In the end the universe yields nothing
except a dream of permanence.
I am the place where memory escapes
the myth of time,

The grimness of the poems that Joe noted is attributed by Ankush to the ULFA (one of the insurgent movements in the NE) and its consequences for the lives of ordinary folk. The poems have the loss of innocence motif when the insurgency happened. Irom Sharmila, the lady who wished to fast to death to protest the Armed Forces Special Powers Act (licence to kill without judicial inquiry), but whom the GOI has kept alive by cruelly force-feeding her through her nose, has written poems like these. A more explicit picture emerges of song-writing in the NE from a work, now in London, called The Bitter Wormwood. The name of Easterine Kire from was mentioned in this context:

Sunil said there are two sides of the coin to this conflict. Joe replied this is a conflict that has only one side, a story of power being used against the powerless who simply want to get on with their lives without the intervention of the heavy hand of the North and South Blocks in Delhi.

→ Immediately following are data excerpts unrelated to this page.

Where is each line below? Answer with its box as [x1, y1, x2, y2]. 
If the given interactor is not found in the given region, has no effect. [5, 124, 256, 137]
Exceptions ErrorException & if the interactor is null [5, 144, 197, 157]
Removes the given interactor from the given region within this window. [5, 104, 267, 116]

A little argument ensued which was quickly set aside in favour of pursuing poetry peacefully.


Joe



Sinéad Morrissey 

Sinéad Morrissey recently won the T.S Eliot prize for her fifth collection, Parallax.  Her previous collections were all shortlisted for the T. S. Eliot Award and her work has received numerous prizes including the Patrick Kavanagh Award (at age 18), the Michael Hartnett Prize and the Irish Times/Poetry Now Award. In 2007 her poem Through the Square Window, which contrasts an image of the dead gathering outside a window with that of a child sleeping peacefully indoors, won the National Poetry competition.

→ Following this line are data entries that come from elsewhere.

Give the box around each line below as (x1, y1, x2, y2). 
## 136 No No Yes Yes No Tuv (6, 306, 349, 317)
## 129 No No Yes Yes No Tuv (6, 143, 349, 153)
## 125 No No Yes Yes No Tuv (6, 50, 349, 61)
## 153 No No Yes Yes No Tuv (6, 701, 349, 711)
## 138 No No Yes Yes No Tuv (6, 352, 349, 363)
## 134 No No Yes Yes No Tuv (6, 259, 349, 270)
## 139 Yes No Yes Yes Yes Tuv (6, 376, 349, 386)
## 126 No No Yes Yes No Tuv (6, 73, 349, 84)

Morrissey was born in Northern Ireland in 1972 and grew up in Belfast. She was educated at Trinity College, Dublin, and has travelled widely and lived in Japan and New Zealand before returning to her birthplace in 1999. In 2002 she was appointed Writer in Residence at Queen’s University Belfast, and she is currently Reader in Creative Writing at the Seamus Heaney Centre for Poetry at Queen’s. 

She has a young son and daughter by her husband Joseph Pond, an acupuncturist and hypnotherapist from Arizona, whom she describes as "my main reader and critic and also my greatest single inspiration." Her mother was an Anglican, and her father a Catholic, (both members of the Communist party in the early days of her childhood); they instilled in her an anti-sectarian feeling, which comes through in her poems. She is close to both her parents, who are divorced long since.

She has a special affinity for Belfast and the Lough on which it borders, a stretch of an enclosed bay which she sees from the back of her house, and has written many poems about.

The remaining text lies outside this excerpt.